The LLM classifier (multimodal)

pkg/llmguard implements a generic Ollama-served content classifier. Policies use it via the llm_classify condition:


conditions:
  llm_classify:
    prompt_field: parameters.prompt
    image_url_field: parameters.source_image_url  # optional
    model: gemma4:e4b
    timeout_seconds: 30
    forbidden:
      - weapons
      - csam
      - real_person_likeness

The classifier is framed as a routing task (not a "content safety" task) so the underlying Gemma's own safety filter doesn't refuse to engage. Empty model responses are interpreted as model_refused which fires deny (fail-closed).
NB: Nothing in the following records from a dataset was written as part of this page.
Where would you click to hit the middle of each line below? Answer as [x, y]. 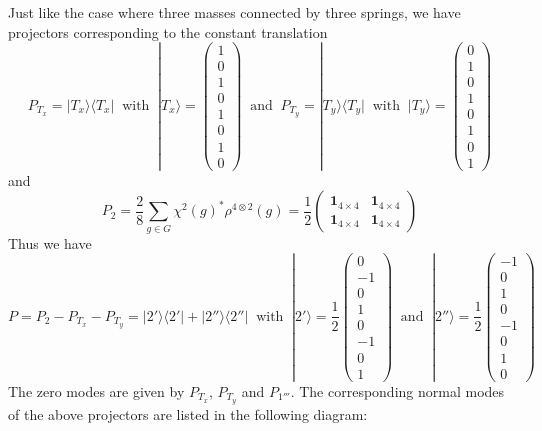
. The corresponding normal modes [397, 390]
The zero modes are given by [96, 390]
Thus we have [50, 242]
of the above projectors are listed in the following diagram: [188, 413]
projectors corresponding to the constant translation [168, 31]
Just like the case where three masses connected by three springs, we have [234, 12]
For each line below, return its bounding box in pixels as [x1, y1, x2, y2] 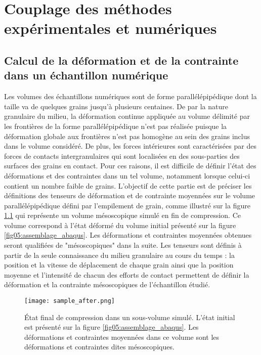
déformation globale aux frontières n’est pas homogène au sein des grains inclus [4, 130, 250, 141]
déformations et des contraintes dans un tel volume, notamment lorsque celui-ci [4, 170, 250, 181]
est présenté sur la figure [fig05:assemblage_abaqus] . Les [24, 322, 199, 332]
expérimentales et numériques [4, 18, 217, 38]
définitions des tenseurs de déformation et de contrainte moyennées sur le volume [4, 190, 255, 201]
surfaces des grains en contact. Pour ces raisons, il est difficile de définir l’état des [4, 160, 256, 171]
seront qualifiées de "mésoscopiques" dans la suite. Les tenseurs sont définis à [4, 240, 242, 250]
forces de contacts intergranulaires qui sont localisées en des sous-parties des [4, 150, 240, 161]

User prompts are wrapped in unguessable delimiters so a prompt-injected "ignore previous instructions" pattern cannot reach the classifier's system prompt.

The image-fetch path is SSRF-hardened: dial-time private-CIDR / loopback / link-local / CGNAT blocking, no redirects ever, scheme allowlist (http/https only), no userinfo in URLs.

See content-gen-bundle.md for the end-to-end demo with three policies (image / audio / text gen) and 16 deterministic E2E assertions against real Gemma 4 e4b.

Scope boundary

The engine deliberately covers every structured-tool surface (SQL, shell, path, monetary, customer data, mass comms) AND the multimodal-gen surface via a single-model local Gemma classifier. Multi-model ensemble arbitration and voice-print matching do not exist in any edition; PII redaction and compliance evidence packs ship in the commercial Tool Guard Enterprise platform, not here - oss-vs-enterprise.md draws the full boundary.